Version: | 16.0.0-1 |
Encoding: | UTF-8 |
Title: | Unicode Data and Utilities |
Description: | Data from Unicode 16.0.0 and related utilities. |
Depends: | R (≥ 3.5.0) |
Imports: | utils |
License: | GPL-2 |
NeedsCompilation: | no |
Packaged: | 2025-05-18 15:20:03 UTC; hornik |
Author: | Kurt Hornik |
Maintainer: | Kurt Hornik <Kurt.Hornik@R-project.org> |
Repository: | CRAN |
Date/Publication: | 2025-05-18 16:08:01 UTC |
Unicode Case Conversions
Description
Default Unicode algorithms for case conversion.
Usage
u_to_lower_case(x)
u_to_upper_case(x)
u_to_title_case(x)
u_case_fold(x)
Arguments
x |
R objects (see Details). |
Details
These functions are generic functions, with methods for the Unicode
character classes (u_char
, u_char_range
,
and u_char_seq
) which suitably apply the case mappings
to the Unicode characters given by x
, and a default method
which treats x
as a vector of “Unicode strings”, and
returns a vector of UTF-8 encoded character strings with the results
of the case conversion of the elements of x
.
Currently, only the unconditional case maps are available for conversion to lower, upper or title case: other variants may be added eventually.
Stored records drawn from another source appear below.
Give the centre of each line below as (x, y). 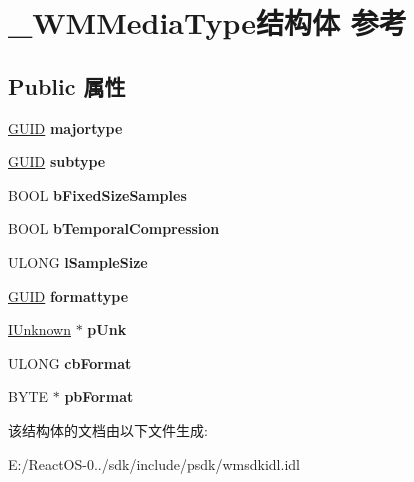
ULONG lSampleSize (78, 261)
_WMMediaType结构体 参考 (207, 22)
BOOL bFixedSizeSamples (97, 194)
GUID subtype (57, 161)
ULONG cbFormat (70, 362)
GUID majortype (65, 127)
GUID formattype (68, 295)
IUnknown (40, 329)

Currently, conversion to title case is only available for
u_char
objects. Other methods will be added
eventually (once the Unicode text segmentation algorithm is
implemented for detecting word boundaries).
Currently, u_case_fold
only performs full case folding
using the Unicode case mappings with status “C” and “F”:
other variants will be added eventually.
Value
For the methods for the Unicode character classes, a
u_char_seq
vector of Unicode character sequences with
the conversions of the characters in x
.
For the default method, a UTF-8 encoded character string with the
results of the case conversions of the elements of x
.
Examples
## Latin upper case letters A to Z:
x <- as.u_char(as.u_char_range("0041..005A"))
## In case we did not know the code points, we could use e.g.
x <- as.u_char(utf8ToInt(paste(LETTERS, collapse = "")))
vapply(x, intToUtf8, "")
## Unicode character method:
vapply(u_to_lower_case(x), intToUtf8, "")
## Default method:
u_to_lower_case(LETTERS)
u_case_fold("Hi Dave.")
## More interesting stuff: sharp s.
u_to_upper_case("heiß")
## Note that the default full upper case mapping of U+00DF (LATIN SMALL
## LETTER SHARP S) is *not* to U+1E9E (LATIN CAPITAL LETTER SHARP S).
u_case_fold("heiß")
Unicode Character Counts
Description
Compute the number of Unicode characters (code points) in sequences or ranges of Unicode characters.
Usage
n_of_u_chars(x)
Arguments
x |
a vector of Unicode characters, character ranges, or character sequences. |
Value
An integer vector with the numbers of Unicode characters specified by
the elements of x
.
Examples
## How many code points are assigned to the Latin and Cyrillic scripts?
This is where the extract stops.